Human adult stem cells as the target cells for the initiation of carcinogenesis and for the generation of "cancer stem cells"

Abstract

The inference to stem cells has been found in ancient myths and the concept of stem cells has existed in the fields of plant biology, developmental biology and embryology for decades. In the field of cancer research, the stem cell theory was one of the earliest hypotheses on the origin of a cancer from a single cell. However, an opposing hypothesis had it that an adult differentiated somatic cell could "de-differentiate" to become a cancer cell. Only within the last decade, via the "cloning" of Dolly, the sheep, did the field of stem cell biology really trigger an exciting revolution in biological research. The isolation of human embryonic stem cells has created a true revolution in the life sciences that has led to the hope that these human stem cells could lead to (a) basic science understanding of gene regulation during differentiation and development; (b) stem cell therapy; (c) gene therapy via stem cells; (d) the use of stem cells for drug discovery; (e) screening for toxic effects of chemicals; and (f) understand the aging and diseases of aging processes.

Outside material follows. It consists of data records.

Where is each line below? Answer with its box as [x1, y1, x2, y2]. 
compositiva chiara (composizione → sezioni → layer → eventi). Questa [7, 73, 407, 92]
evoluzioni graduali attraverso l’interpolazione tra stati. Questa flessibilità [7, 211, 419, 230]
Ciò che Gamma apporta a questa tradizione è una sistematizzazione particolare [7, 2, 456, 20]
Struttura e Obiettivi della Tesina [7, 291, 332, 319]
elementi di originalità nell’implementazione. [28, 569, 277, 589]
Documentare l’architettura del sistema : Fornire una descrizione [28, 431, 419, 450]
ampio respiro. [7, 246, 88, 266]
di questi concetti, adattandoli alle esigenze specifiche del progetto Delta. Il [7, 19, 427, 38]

Keywords: Adult stem cells; De-differentiation theory; Initiation/promotion/progression hypothesis of carcinogenesis; Oct-4; Re-programming; Stem cell theory of carcinogenesis; iPS cells.

Fig. 1.

Diagram illustrating the potential origin of two types of non-gap junctional communicating cancer cells, either due to the original target cell being an adult stem cell that did not transcriptionally express its connexin genes (HeLa and MCF-7- type tumors). Many cancer cells have expressed connexins, but they have non-functional gap junctions. This could be due either to mutations or posttranslationally modified connexin proteins, caused by expressed oncogenes. These tumor cells might have been derived from adult stem cells that expressed connexins before the loss of Oct-4A expression, due to induced partial differentiation by micro-environment changes.

Fig. 2.

In this diagram, a normal adult stem cell is shown dividing asymmetrically to form one daughter that is committed to ultimately terminally differentiate. The other daughter is designated to be identical to its mother adult stem cell (Oct-4+). If that adult stem cell is exposed to some condition that prevents asymmetrical cell division, but does not suppress the Oct-4 expression, it is operationally an initiated cell. That is, if mitotically stimulated to divide, it divides symmetrically to form two initiated, non-terminally differentiated cell. Initiation is, then, defined as the process that prevents an “immortal” normal adult stem cell to terminally differentiate or become “mortal”. These adult initiated stem cells are still Oct-4 positive or benign cancer stem cells. As these initiated Oct-4+ cells are stimulated to proliferate and resist apoptosis, the growing benign tumor micro-environment changes, some of these initiated Oct-4+ cells can partially differentiate into “cancer non-stem cells” [Oct-4 negative]. Eventually, additional stable mutational or epigenetic events occur, providing the benign Oct-4+ cancer stem cells to become invasive, metastatic “cancer stem cells”.

Fig. 3.

The diagram tries to incorporate a “systems” aspect of how a physical, chemical or biological agent could affect a multi-cellular organism. At non-cytotoxic concentrations or doses, an agent could simultaneously trigger oxidative stress in both the cells of the immune tissues and the epithelial/ endothelial/ stromal cells in various organs. Upon induction of reactive oxygen species (ROS) and of oxidative stress induction of intra-cellular signaling in various cell types of the complex immune system, various cytokines would interact on tissues, containing the three fundamental cell types (adult stem cells, progenitor and terminally-differentiated cells). Given that these cells would have been exposed to the toxic agent and that they, also, would have reacted to the agent differentially because of their different physiological/phenotypic state, the interaction of all three types could be very different (e.g., the normal stem cells might be induced to proliferate asymmetrically; any initiated pre-cancerous stem cell might proliferate symmetrically; the progenitor cells might be induced to proliferate symmetrically and to migrate, as in wound healing; and the terminally differentiated cell might adaptively respond or to apoptose) in response to the inflammatory signal. In summary, each cell type of the immune system and of the various organ tissues, with their different expressed genes and cellular physiology, will respond differently to sub-lethal exposure to agents inducing oxidative stress triggered intra-cellular signaling and epigenetic alterations. The interaction of inflammatory agents on pre-exposed organ epithelial cells could be an additive effect, a synergistic response or possibly, even an antagonistic effect. This could explain the wide range of diseases in which the inflammatory process seems to play a prominent role.